05/01/2022
There was a scheduled power shutdown in the UM Tier3 server room due to maintenance of the facility, the shutdown lasted 6 hours, a couple of things broke during the shutdown, including the network card for one UPS unit and the containerd/network forwarding service on one of the nodes of the slate kubelet cluster. (The containerd failure was caused by a wrong configuration of the net.ipv4.conf.default.forwarding and net.ipv4.conf.all.forwarding, they should be set as 1). The kublete node problem caused one of the squid servers hosted on the kubelet cluster to be down, and all traffic went to the other squid server and did not cause job failure.
5/02/2022
The slate kubelet cluster node sl-um-es5 reverted the ip forwarding change by cfengine, so the squid service went down again, this caused a lot of BOINC jobs failing as all BOINC clients are configured to use this proxy server. We switched the BOINC proxy server to sl-um-es3, which is located in the Tier2 server room and should be more robust. The BOINC jobs started to refill the work nodes after we changed the proxy.

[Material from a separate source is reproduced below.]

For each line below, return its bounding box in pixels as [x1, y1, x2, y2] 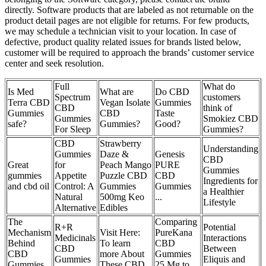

And later we fixed the sl-um-es5 node.
5/5/2022
During our annual renewal of the host certificates, we made a mistake to request the gatekeepers’ host certificates issued by the InCommon RSA instead of by InCommon IGTF, and this started to cause authentication errors on all gatekeepers for any incoming jobs. The change was made late in the afternoon, and the error was not caught until the next morning, so the site got drained overnight. We replaced the RSA certs with IGTF certs on the gatekeepers, and the site started to ramp up. During the 17 hour draining period, BOINC jobs ramped up as we designed, and filled up all the cluster, so the overall cpu time used by ATLAS jobs stayed about the same compared to before the draining.